* WORKING DATA:
━━━━━━

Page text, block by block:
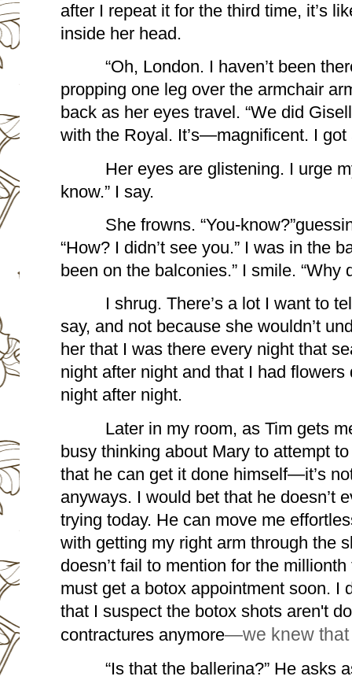
after I repeat it for the third time, it’s
inside her head.
“Oh, London. I haven’t been
propping one leg over the armchair
back as her eyes travel. “We did
with the Royal. It’s—magnificent. I got
Her eyes are glistening. I urge
know.” I say.
She frowns. “You-
“How? I didn’t see you.” I was in the
been on the balconies.” I smile. “Why
I shrug. There’s a lot I want to
say, and not because she wouldn’t
her that I was there every night that
night after night and that I had
night after night.
Later in my room, as Tim gets
busy thinking about Mary to attempt
that he can get it done himself—it’s
anyways. I would bet that he doesn’t
trying today. He can move me
with getting my right arm through the
doesn’t fail to mention for the
must get a botox appointment soon. I
that I suspect the botox shots aren't
contractures anymore—we knew that
“Is that the ballerina?” He asks

━━━━━━

* WHAT TO DO: Return every record exactly. Pictures stay out.

* EXERCISE ANSWER:
Page text, block by block:
after I repeat it for the third time, it’s
inside her head.
“Oh, London. I haven’t been
propping one leg over the armchair
back as her eyes travel. “We did
with the Royal. It’s—magnificent. I got
Her eyes are glistening. I urge
know.” I say.
She frowns. “You-
“How? I didn’t see you.” I was in the
been on the balconies.” I smile. “Why
I shrug. There’s a lot I want to
say, and not because she wouldn’t
her that I was there every night that
night after night and that I had
night after night.
Later in my room, as Tim gets
busy thinking about Mary to attempt
that he can get it done himself—it’s
anyways. I would bet that he doesn’t
trying today. He can move me
with getting my right arm through the
doesn’t fail to mention for the
must get a botox appointment soon. I
that I suspect the botox shots aren't
contractures anymore—we knew that
“Is that the ballerina?” He asks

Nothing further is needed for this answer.